# Getting Mail From US



## chulor (Aug 19, 2013)

A Few Questions:

How do most US Expats get their mail? 

1. Thru an email service that transmits it to you? Which one(s) do you recommend?
2. Do I need to keep a PO Box here in US?
3. Do I need to keep a physical address for state taxes? If so, what state?
4. And for Medical and future Medicare services?
5. And do I need to keep a bank acct here AND have one there?

thanks!!!


----------



## Isla Verde (Oct 19, 2011)

chulor said:


> A Few Questions:
> 
> How do most US Expats get their mail?


I have a post office box at my local branch of Correos Mexicanos and receive mail that way.


----------



## Longford (May 25, 2012)

chulor said:


> A Few Questions:
> 
> How do most US Expats get their mail?
> 
> ...


:welcome: to the Mexico Forum!

1. Where will you be living in Mexico? In some of the communities where many non-Mexican North Americans are living (i.e., Lakeside communities at Lake Chapala; San Miguel de Allende; Alamos) it's commonplace for expats to receive mail in the USA at a Mail Boxes Etc./United Parcel office after which someone acts as a courier to bring the mail to you on a regular basis (for a fee). When I lived in Mexico I maintained a post office box to which all of my mail was delivered. 

2. Will you be relocating permanently to Mexico never to return to the USA? Is there no mail someone or some business/government entity will ever send you once you leave the USA?

3. My impression is that many of the expats in Mexico maintain a USA or Canadian address, for various reasons. Sometimes they use the address of children, sibilings or parents, sometimes friends, and sometimes they find a way to establish a residency in, say, South Dakota - a state which has some sort of system allowing people who live abroad to register as residents.

4. I'm not 100% certain, and I'm shy of the age when I can apply for such benefits, but my understanding is that neither Medicare nor Medicade benefits are allowable for otherwise eligible persons who reside in Mexico. I know of many people who return to the USA for important/major medical issues. Private healthcare insurance is available for purchase in Mexico and Mexico has a couple of schemes for government-assisted/paid for healthcare to which some expats are eligible ... but existing conditions are frequently, maybe most always excluded. I'm of the belief expats are best protected by purchasing privately-offered healthcare insurance in Mexico. With the exception of one or more areas just inside Mexico along the USA/Mexico border where Blue Cross/Blue Sheld may be honoring its healthcare plans (primarily ones issued in the state of California), I don't believe USA healthcare insurers will provide coverage/benefits to someone who has become a resident of Mexico. All of this depends upon how long each year someone is residing in Mexico. A snowbird or full-time.

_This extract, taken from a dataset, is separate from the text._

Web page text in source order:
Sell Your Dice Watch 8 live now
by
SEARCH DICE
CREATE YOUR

5. I believe there more expats from the USA and Canada who continue to maintain a home-country bank account than there are those who only have an account at a Mexican bank. Many expats have both. The bulk of their funds are held in protected accounts in their home country, while a Mexican bank account is established/maintained so that certain things can be paid for in Pesos. I also believe that most USA/Canadian banks require a home country address in order to maintain an account. Banamex/Citibank had, and maybe still has, an account which many expats utilize. It's been a long time since I've had a Mexican bank account, banking practices have changed and others here will offer better, current advice than I can.


----------



## chulor (Aug 19, 2013)

*Thanks!!!*

Yes, I will be in the Lake Chapala area. I see there are US services online that will "email your mail" to you. Do you know of any? I can then keep my po box here, have my mail electronically sent and do all my business online.

I will keep an Obamacare (?) plan in US to cover pre-existing condition-- and in few years Medicare trips back if needed. (But have a Mexican plan for routine things for me & my wife).

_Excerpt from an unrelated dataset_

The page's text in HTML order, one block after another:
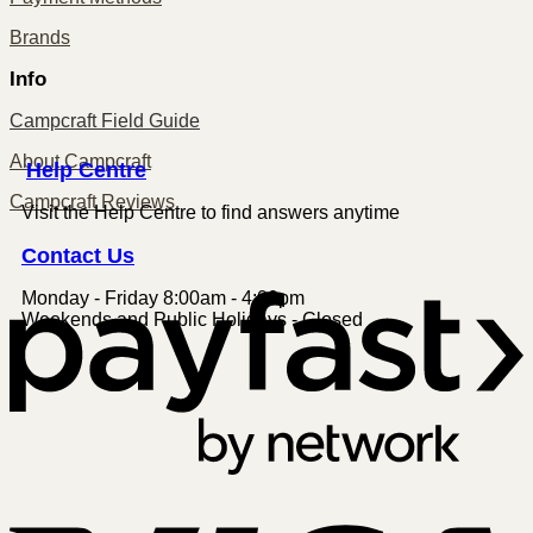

I can then e-transfer funds that are automatically deposited into my us bank acct (SS-Pension) to my Mexican bank acct to cover my living expenses.

Does that sound like a plan?

Also, with the value, if you take say, 1000 and deposit it into a MX bank, isn't it automatically worth more. (in Pesos)?

cj


----------



## Isla Verde (Oct 19, 2011)

Longford said:


> 4. I'm not 100% certain, and I'm shy of the age when I can apply for such benefits, but my understanding is that neither Medicare nor Medicade benefits are allowable for otherwise eligible persons who reside in Mexico.

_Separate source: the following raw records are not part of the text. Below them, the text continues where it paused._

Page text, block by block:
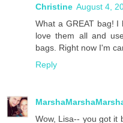
Christine August 4,
What a GREAT bag!
love them all and
bags. Right now I'm
Reply
Wow, Lisa-- you got it
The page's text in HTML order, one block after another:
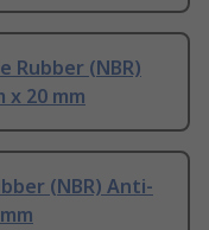
Rubber (NBR)
x 20 mm
(NBR) Anti-

Your understanding is correct. That's why I declined to have payments for Medicare Part B deducted each month from my US Social Security pension check.


----------



## joaquinx (Jul 3, 2010)

chulor said:


> I can then e-transfer funds that are automatically deposited into my us bank acct (SS-Pension) to my Mexican bank acct to cover my living expenses.
> 
> Does that sound like a plan?
> 
> ...


Transfer of funds will cost somewhere between 35 and 45 usd per transfer unless your bank in the US will do it for free. Plus the exchange rate of wire transfers is notorious less than ATM withdrawals. ATM rate are very close to interbank rate, i.e., the best exchange rate. Today the exchange rate is 13.3936 pesos to the dollar. No, it isn't worth more. It is worth 13.3936 pesos. You will probably get close to this with an ATM withdraw while the wire could be around 13.00.


----------



## TundraGreen (Jul 15, 2010)

Isla Verde said:


> Your understanding is correct. That's why I declined to have payments for Medicare Part B deducted each month from my US Social Security pension check.


To be clear, you mean you cannot use Medicare while you are in Mexico, but you can register for it and use it when you are in the US even if you normally live in Mexico. Correct? I believe I had to give them a US address for mail.


----------



## makaloco (Mar 26, 2009)

TundraGreen said:


> To be clear, you mean you cannot use Medicare while you are in Mexico, but you can register for it and use it when you are in the US even if you normally live in Mexico. Correct? I believe I had to give them a US address for mail.


Correct. As for mail, even though I have Parts A and B, Social Security and Medicare use my Mexico address.


----------



## Isla Verde (Oct 19, 2011)

TundraGreen said:


> To be clear, you mean you cannot use Medicare while you are in Mexico, but you can register for it and use it when you are in the US even if you normally live in Mexico. Correct? I believe I had to give them a US address for mail.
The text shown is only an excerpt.